## What needs to be done
Go through the data below and transcribe it exactly. Omit the images.

## Provided information

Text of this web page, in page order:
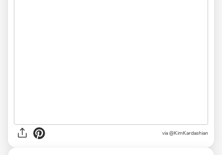
via @KimKardashian
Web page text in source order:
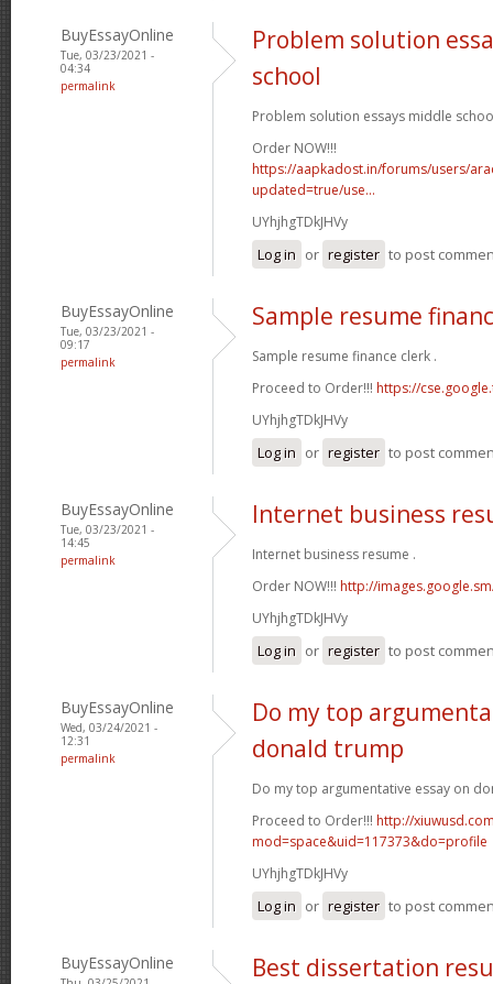
BuyEssayOnline
Tue, 03/23/2021 -
04:34
permalink
Problem solution
school
Problem solution essays middle
Order NOW!!!
https://aapkadost.in/forums/users/
updated=true/use...
UYhjhgTDkJHVy
Log in or register to post
BuyEssayOnline
Tue, 03/23/2021 -
09:17
permalink
Sample resume
Sample resume finance clerk .
Proceed to Order!!! https://
UYhjhgTDkJHVy
Log in or register to post
BuyEssayOnline
Tue, 03/23/2021 -
14:45
permalink
Internet business
Internet business resume .
Order NOW!!! http://
UYhjhgTDkJHVy
Log in or register to post
BuyEssayOnline
Wed, 03/24/2021 -
12:31
permalink
Do my top
donald trump
Do my top argumentative essay on
Proceed to Order!!! http://
mod=space&uid=117373&do=profile
UYhjhgTDkJHVy
Log in or register to post
BuyEssayOnline Best dissertation
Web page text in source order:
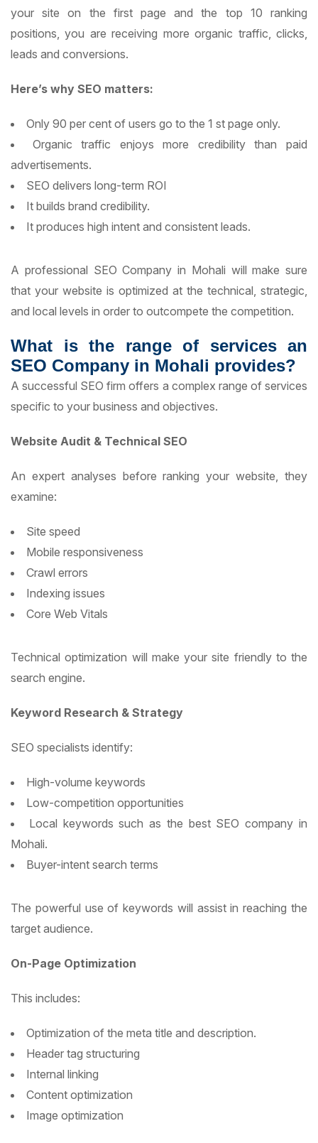
your site on the first page and the top 10 ranking
positions, you are receiving more organic traffic, clicks,
leads and conversions.
Here’s why SEO matters:
Only 90 per cent of users go to the 1 st page only.
Organic traffic enjoys more credibility than paid
advertisements.
SEO delivers long-term ROI
It builds brand credibility.
It produces high intent and consistent leads.
A professional SEO Company in Mohali will make sure
that your website is optimized at the technical, strategic,
and local levels in order to outcompete the competition.
What is the range of services an
SEO Company in Mohali provides?
A successful SEO firm offers a complex range of services
specific to your business and objectives.
Website Audit & Technical SEO
An expert analyses before ranking your website, they
examine:
Site speed
Mobile responsiveness
Crawl errors
Indexing issues
Core Web Vitals
Technical optimization will make your site friendly to the
search engine.
Keyword Research & Strategy
SEO specialists identify:
High-volume keywords
Low-competition opportunities
Local keywords such as the best SEO company in
Mohali.
Buyer-intent search terms
The powerful use of keywords will assist in reaching the
target audience.
On-Page Optimization
This includes:
Optimization of the meta title and description.
Header tag structuring
Internal linking
Content optimization
Image optimization
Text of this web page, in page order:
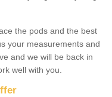
the pods and the best
your measurements and
and we will be back in
well with you.
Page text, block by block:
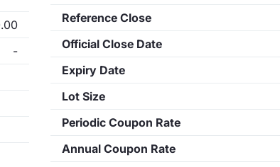
-
Reference Close
Official Close Date
Expiry Date
Lot Size
Periodic Coupon Rate
Annual Coupon Rate
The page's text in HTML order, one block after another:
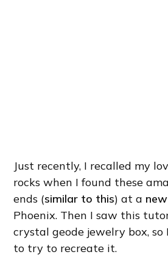
Just recently, I recalled my
rocks when I found these
ends (similar to this) at a
Phoenix. Then I saw this
crystal geode jewelry box,
to try to recreate it.
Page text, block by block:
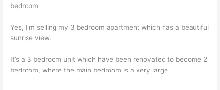
bedroom
Yes, I’m selling my 3 bedroom apartment which has a beautiful
sunrise view.
It’s a 3 bedroom unit which have been renovated to become 2
bedroom, where the main bedroom is a very large.
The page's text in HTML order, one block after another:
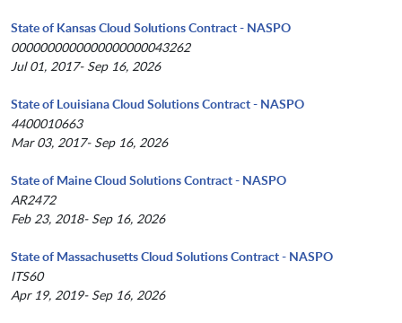
State of Kansas Cloud Solutions Contract - NASPO
0000000000000000000043262
Jul 01, 2017- Sep 16, 2026
State of Louisiana Cloud Solutions Contract - NASPO
4400010663
Mar 03, 2017- Sep 16, 2026
State of Maine Cloud Solutions Contract - NASPO
AR2472
Feb 23, 2018- Sep 16, 2026
State of Massachusetts Cloud Solutions Contract - NASPO
ITS60
Apr 19, 2019- Sep 16, 2026

## Answer for the task
Text of this web page, in page order:
via @KimKardashian
Web page text in source order:
BuyEssayOnline
Tue, 03/23/2021 -
04:34
permalink
Problem solution
school
Problem solution essays middle
Order NOW!!!
https://aapkadost.in/forums/users/
updated=true/use...
UYhjhgTDkJHVy
Log in or register to post
BuyEssayOnline
Tue, 03/23/2021 -
09:17
permalink
Sample resume
Sample resume finance clerk .
Proceed to Order!!! https://
UYhjhgTDkJHVy
Log in or register to post
BuyEssayOnline
Tue, 03/23/2021 -
14:45
permalink
Internet business
Internet business resume .
Order NOW!!! http://
UYhjhgTDkJHVy
Log in or register to post
BuyEssayOnline
Wed, 03/24/2021 -
12:31
permalink
Do my top
donald trump
Do my top argumentative essay on
Proceed to Order!!! http://
mod=space&uid=117373&do=profile
UYhjhgTDkJHVy
Log in or register to post
BuyEssayOnline Best dissertation
Web page text in source order:
your site on the first page and the top 10 ranking
positions, you are receiving more organic traffic, clicks,
leads and conversions.
Here’s why SEO matters:
Only 90 per cent of users go to the 1 st page only.
Organic traffic enjoys more credibility than paid
advertisements.
SEO delivers long-term ROI
It builds brand credibility.
It produces high intent and consistent leads.
A professional SEO Company in Mohali will make sure
that your website is optimized at the technical, strategic,
and local levels in order to outcompete the competition.
What is the range of services an
SEO Company in Mohali provides?
A successful SEO firm offers a complex range of services
specific to your business and objectives.
Website Audit & Technical SEO
An expert analyses before ranking your website, they
examine:
Site speed
Mobile responsiveness
Crawl errors
Indexing issues
Core Web Vitals
Technical optimization will make your site friendly to the
search engine.
Keyword Research & Strategy
SEO specialists identify:
High-volume keywords
Low-competition opportunities
Local keywords such as the best SEO company in
Mohali.
Buyer-intent search terms
The powerful use of keywords will assist in reaching the
target audience.
On-Page Optimization
This includes:
Optimization of the meta title and description.
Header tag structuring
Internal linking
Content optimization
Image optimization
Text of this web page, in page order:
the pods and the best
your measurements and
and we will be back in
well with you.
Page text, block by block:
-
Reference Close
Official Close Date
Expiry Date
Lot Size
Periodic Coupon Rate
Annual Coupon Rate
The page's text in HTML order, one block after another:
Just recently, I recalled my
rocks when I found these
ends (similar to this) at a
Phoenix. Then I saw this
crystal geode jewelry box,
to try to recreate it.
Page text, block by block:
bedroom
Yes, I’m selling my 3 bedroom apartment which has a beautiful
sunrise view.
It’s a 3 bedroom unit which have been renovated to become 2
bedroom, where the main bedroom is a very large.
The page's text in HTML order, one block after another:
State of Kansas Cloud Solutions Contract - NASPO
0000000000000000000043262
Jul 01, 2017- Sep 16, 2026
State of Louisiana Cloud Solutions Contract - NASPO
4400010663
Mar 03, 2017- Sep 16, 2026
State of Maine Cloud Solutions Contract - NASPO
AR2472
Feb 23, 2018- Sep 16, 2026
State of Massachusetts Cloud Solutions Contract - NASPO
ITS60
Apr 19, 2019- Sep 16, 2026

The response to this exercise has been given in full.